Гости хлебнули крепкого, наверное, горючего самогона и бросились тыкать вилками овощную горку.

– Откуда ж вы сами-то прибыли, с каких краев? – поинтересовался Парфен, поглядывая на графин. – Не сумлевайтесь, стоял пузатый три дня в подполе, набирал силы загробной жисти. Стоит три дня и ночи в адском холоду, а пониже нужного градуса не стынет. Чудо! Так откудо-ва путь? И как вы прозываетесь, коли познакомимся.

– Я – Катя, – протянула практикантка Парфену узкую ладонь с розовым дорогим маникюром. Тот дернулся и осторожно поднес к ладони лохань с хлебом. Катя взяла кусок черного. – А это Леша. Он сосед вашей Дуни, журналист из газеты. Дуня просила Вас навестить и передать привет.

Сухонький старичок неосторожно покачнулся, слетел со своего сломленного годами табурета и бочком еле удержался за цыганскую шаль на топчане.

– А чего ж вы? – тихо просопел. – Чего ж… Сказали бы. Сразу. А я вижу, родные люди. От моей Дуни. Это я ее просил… чтоб газета могет… Чего-то… Жарко.

Он скинул телогрею, оставшись в огромной ему, древней фланелевой рубахе в полоску. Потом, шатаясь, ушел в темный угол, что-то повертел, и это оказался патефон, потому что скрипнула и запела вдруг пластинка негромко и душевно, голосом древней Вяльцевой. Вернулся и сел, налил в рюмки, уже не экономя, по полной.

– Я у моей Дуни, – сказал он, а потом, чуть не заплакав, прикрыл покоробленной ладонью глаза, – я у ней один остался. Один ее жду и один поминаю. Нет, – вдруг встрепенулся, – были и до ней у меня девки… и опосля. Но теперь все, одну ее уважаю и привечаю. Заколдовала, бешеная баба! Хочу другую перед глазами вывести, вон, Таньку-фельдшерицу при Хруще-царе или дальнюю соседку Марюкину Авдотью при Брежневом. Даже с солдатской неволи страдаю представить венгерскую цыганку страшную Зару при коротком царе-мученике, забыл… А то последнюю… давно уже… мать этого… Ну, Веньки, теперь хлопца с башкой. Не могу! Не лезут боле в мою голову никакие эти бабы – кругом я Дуняшей моей обложен. Закрою глаза и вижу: васильки, кашка розовая кустится, пчелки норовят в рожу клюнуть, наверху облаки мчатся, лозунги небесные – а понизу мы с Дуняшей об руку бредем, и травинкой она мне на лбу крестик рисует. В те славные времена окрестился-то. Вон и вляпался в энтую страсть-любовь господню. Зови как хошь. Не собещает следущей весной до меня идти, сам на рождество приду.
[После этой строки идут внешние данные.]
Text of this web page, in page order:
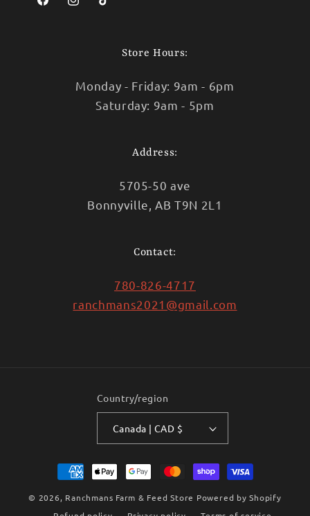
FacebookInstagramTikTok
Store Hours:
Monday - Friday: 9am - 6pm
Saturday: 9am - 5pm
Address:
5705-50 ave
Bonnyville, AB T9N 2L1
Contact:
780-826-4717
ranchmans2021@gmail.com
Country/region
Canada | CAD $
Payment
methods
© 2026, Ranchmans Farm & Feed Store Powered by Shopify
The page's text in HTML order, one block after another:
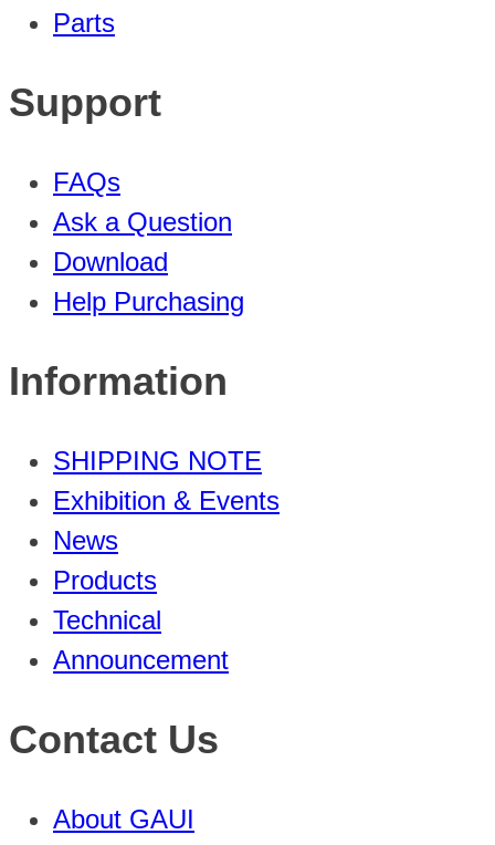
Parts
Support
FAQs
Ask a Question
Download
Help Purchasing
Information
SHIPPING NOTE
Exhibition & Events
News
Products
Technical
Announcement
Contact Us
About GAUI
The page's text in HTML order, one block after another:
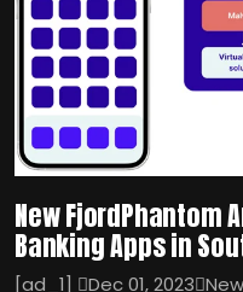
New FjordPhantom
Banking Apps in
[ad_1] Dec 01,
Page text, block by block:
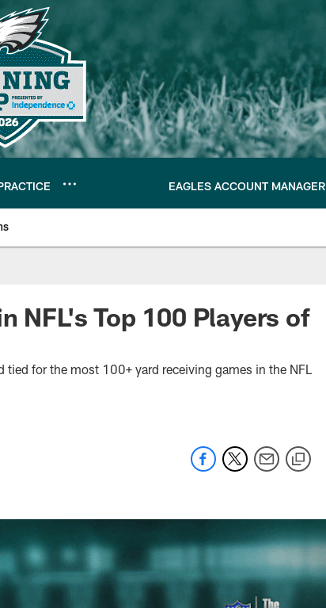
EAGLES ACCOUNT MANAGER
NFL's Top 100 Players of
for the most 100+ yard receiving games in the NFL
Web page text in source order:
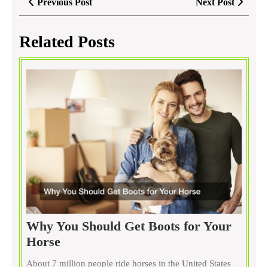
navigation
Previous Post
Post
Next Post
Post
Related Posts
Why You Should Get Boots for Your
HorseWhy
About 7 million people ride horses in the United States
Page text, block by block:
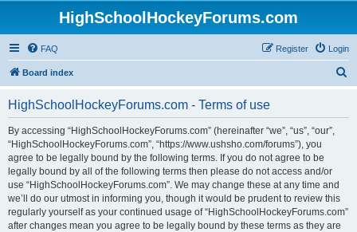
HighSchoolHockeyForums.com
FAQ Login
Register
Board index
HighSchoolHockeyForums.com - Terms of use
By accessing “HighSchoolHockeyForums.com” (hereinafter “we”, “us”, “our”,
“HighSchoolHockeyForums.com”, “https://www.ushsho.com/forums”), you
agree to be legally bound by the following terms. If you do not agree to be
legally bound by all of the following terms then please do not access and/or
use “HighSchoolHockeyForums.com”. We may change these at any time and
we’ll do our utmost in informing you, though it would be prudent to review this
regularly yourself as your continued usage of “HighSchoolHockeyForums.com”
after changes mean you agree to be legally bound by these terms as they are
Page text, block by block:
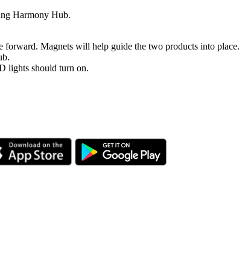
Harmony Hub.
Magnets will help guide the two products into place.
lights should turn on.
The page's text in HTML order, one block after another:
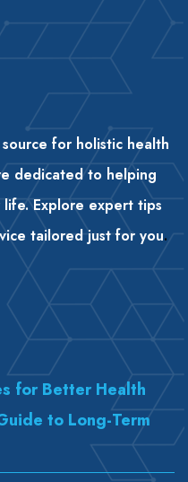
for holistic health
dedicated to helping
Explore expert tips
tailored just for you.
for Better Health
to Long-Term
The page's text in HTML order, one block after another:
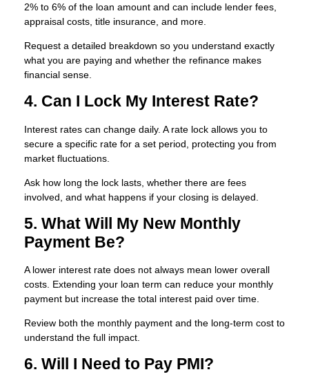
2% to 6% of the loan amount and can include lender fees,
appraisal costs, title insurance, and more.
Request a detailed breakdown so you understand exactly
what you are paying and whether the refinance makes
financial sense.
4. Can I Lock My Interest Rate?
Interest rates can change daily. A rate lock allows you to
secure a specific rate for a set period, protecting you from
market fluctuations.
Ask how long the lock lasts, whether there are fees
involved, and what happens if your closing is delayed.
5. What Will My New Monthly
Payment Be?
A lower interest rate does not always mean lower overall
costs. Extending your loan term can reduce your monthly
payment but increase the total interest paid over time.
Review both the monthly payment and the long-term cost to
understand the full impact.
6. Will I Need to Pay PMI?
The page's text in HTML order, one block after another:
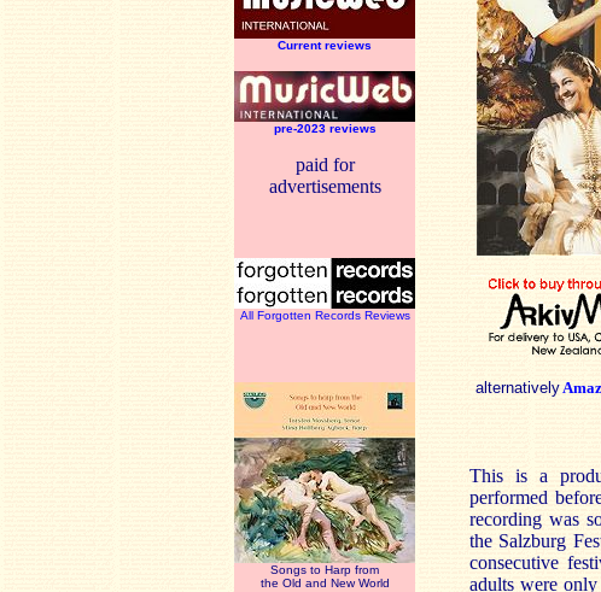
Current reviews
pre-2023 reviews
paid for
advertisements
All Forgotten Records Reviews
Songs to Harp from
the Old and New World
alternatively
This is a
performed
recording was
the Salzburg
consecutive
adults were
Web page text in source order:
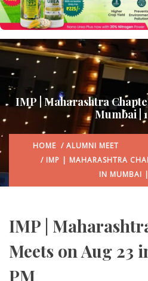
IMP | Maharashtra
Mumbai |
HOME / ALUMNI MEET
/ IMP | MAHARASHTRA
IN MUMBAI
IMP |
Meets on Aug 23
PM
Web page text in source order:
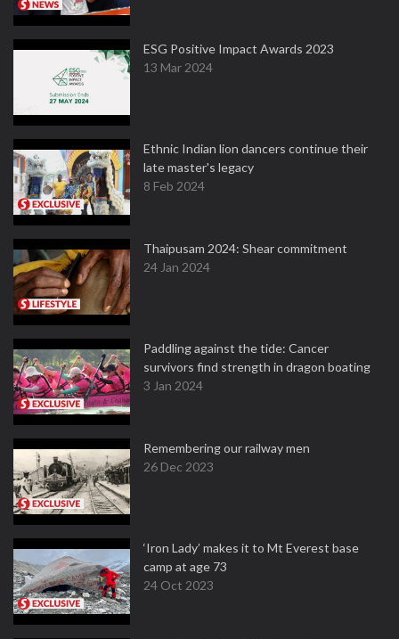
ESG Positive Impact Awards 2023
13 Mar 2024
Ethnic Indian lion dancers continue their
late master's legacy
8 Feb 2024
Thaipusam 2024: Shear commitment
24 Jan 2024
Paddling against the tide: Cancer
survivors find strength in dragon boating
3 Jan 2024
Remembering our railway men
26 Dec 2023
‘Iron Lady’ makes it to Mt Everest base
camp at age 73
24 Oct 2023
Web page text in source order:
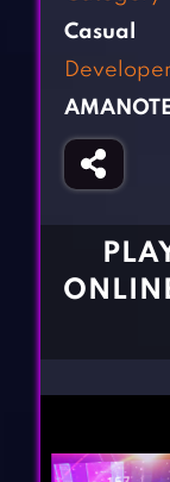
Fighting
Gun Games
Horror Games
BLOG
CONTACT
Casual
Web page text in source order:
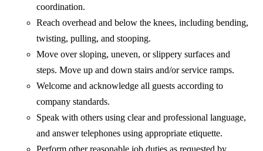
coordination.
Reach overhead and below the knees, including bending,
twisting, pulling, and stooping.
Move over sloping, uneven, or slippery surfaces and
steps. Move up and down stairs and/or service ramps.
Welcome and acknowledge all guests according to
company standards.
Speak with others using clear and professional language,
and answer telephones using appropriate etiquette.
Perform other reasonable job duties as requested by
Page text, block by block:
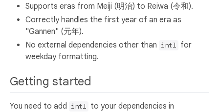
Supports eras from Meiji (明治) to Reiwa (令和).
Correctly handles the first year of an era as
"Gannen" (元年).
No external dependencies other than intl for
weekday formatting.
Getting started
You need to add intl to your dependencies in
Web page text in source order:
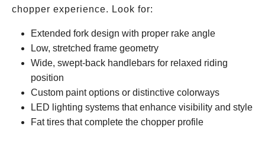
chopper experience. Look for:
Extended fork design with proper rake angle
Low, stretched frame geometry
Wide, swept-back handlebars for relaxed riding
position
Custom paint options or distinctive colorways
LED lighting systems that enhance visibility and style
Fat tires that complete the chopper profile
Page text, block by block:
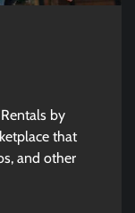
by
that
and other
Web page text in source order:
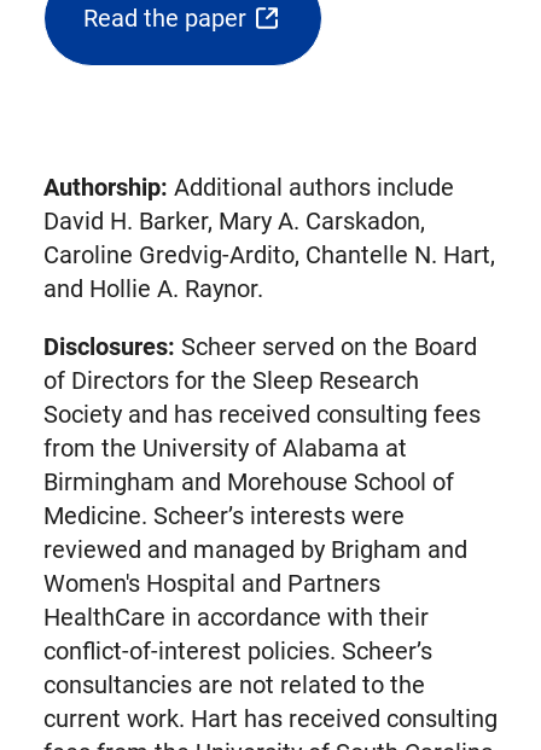
Read the paper
(opens
external
new
tab)
Authorship: Additional authors include
David H. Barker, Mary A. Carskadon,
Caroline Gredvig-Ardito, Chantelle N. Hart,
and Hollie A. Raynor.
Disclosures: Scheer served on the Board
of Directors for the Sleep Research
Society and has received consulting fees
from the University of Alabama at
Birmingham and Morehouse School of
Medicine. Scheer’s interests were
reviewed and managed by Brigham and
Women's Hospital and Partners
HealthCare in accordance with their
conflict-of-interest policies. Scheer’s
consultancies are not related to the
current work. Hart has received consulting
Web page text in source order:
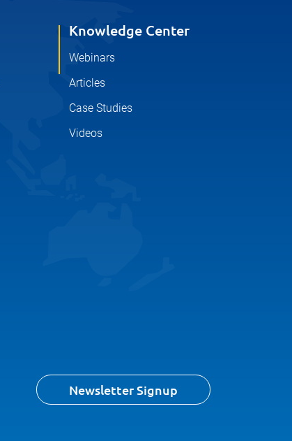
Knowledge Center
Webinars
Articles
Case Studies
Videos
Newsletter Signup
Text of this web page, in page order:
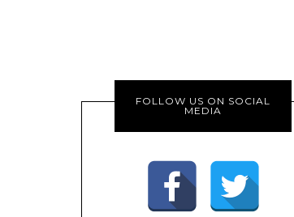
FOLLOW US ON SOCIAL
MEDIA
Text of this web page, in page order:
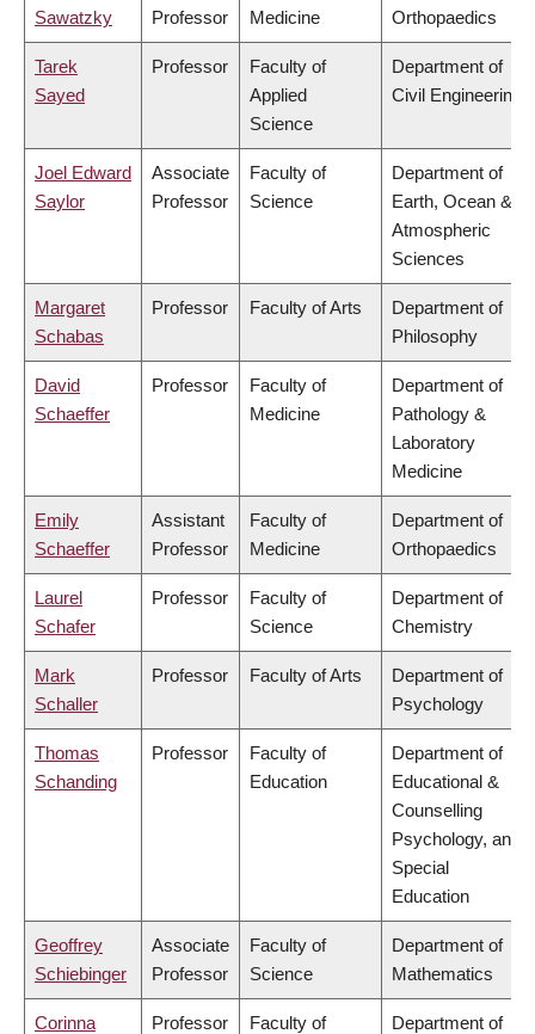
Sawatzky Professor Medicine Orthopaedics
Tarek
Sayed
Professor
Faculty of
Applied
Science
Department of
Civil Engineering
Joel Edward
Saylor
Associate
Professor
Faculty of
Science
Department of
Earth, Ocean &
Atmospheric
Sciences
Margaret
Schabas
Professor Faculty of Arts
Department of
Philosophy
David
Schaeffer
Professor
Faculty of
Medicine
Department of
Pathology &
Laboratory
Medicine
Emily
Schaeffer
Assistant
Professor
Faculty of
Medicine
Department of
Orthopaedics
Laurel
Schafer
Professor
Faculty of
Science
Department of
Chemistry
Mark
Schaller
Professor Faculty of Arts
Department of
Psychology
Thomas
Schanding
Professor
Faculty of
Education
Department of
Educational &
Counselling
Psychology, and
Special
Education
Geoffrey
Schiebinger
Associate
Professor
Faculty of
Science
Department of
Mathematics
Corinna
Professor
Faculty of
Department of
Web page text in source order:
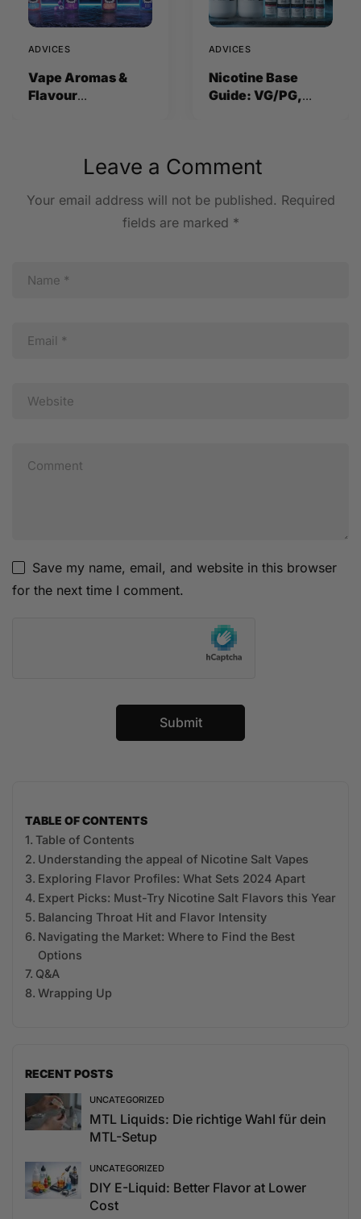
ADVICES
Vape Aromas &
Flavour
ADVICES
Nicotine Base
Guide: VG/PG,
Leave a Comment
Your email address will not be published. Required
fields are marked *
Save my name, email, and website in this browser
for the next time I comment.
TABLE OF CONTENTS
Table of Contents
Understanding ⁣the appeal of Nicotine Salt Vapes
Exploring Flavor Profiles: What Sets 2024 Apart
Expert ⁢Picks: Must-Try Nicotine Salt Flavors this Year
Balancing ​Throat⁣ Hit and Flavor Intensity
Navigating the Market: Where to Find the Best
Options
Q&A
Wrapping Up
RECENT POSTS
UNCATEGORIZED
MTL Liquids: Die richtige Wahl für dein
MTL-Setup
UNCATEGORIZED
DIY E-Liquid: Better Flavor at Lower
Cost
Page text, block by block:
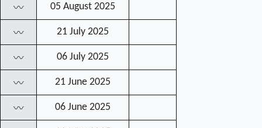
〰 05 August 2025
〰 21 July 2025
〰 06 July 2025
〰 21 June 2025
〰 06 June 2025
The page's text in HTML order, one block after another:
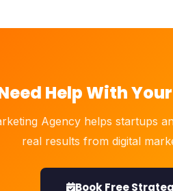
Help With
Agency helps startups
real results from digital
Book Free

Все! И если прогонит, уберусь в рай, в этот лаз окаенный. Нету мне без нее ходу, – и произнесший сии слова хлопнул, облившись, полные полстакана.

– Кушайте, господа хорошие близкие люди, – продолжил тихо. – Меня строго не слушайте, – пошел, сменил сторону пластинки. – А то, что газету вашу, Алексей не знаю по батюшке, хотел попользовать для наживной рекламы своей забытой жизни, то это – да. Хотел. Теперь сами прутся, молва-то бежит шибче чумы. И деньги навроде, всегда на стакан, и в город за харчем, и… А что от ихних денег? Уезжать и бродить перекати-полем по чужим углам – старый. Тут мне назначена гавань, возле этого дышащего хода. Дуня бы вот только пришла: соберемся в ночь, затопим печку трескучей розовой жаркой березой, да посидим, сверчка послушаем и упомним наши молодые дни: речки перезвон, пескарей стоячих на перекате, малинник в дальнем лесу. Эх… что говорить! Кушайте, кушайте, господа, я чего – счас подрежу жратвины-то. Ну-ка, и нальем по махонькой.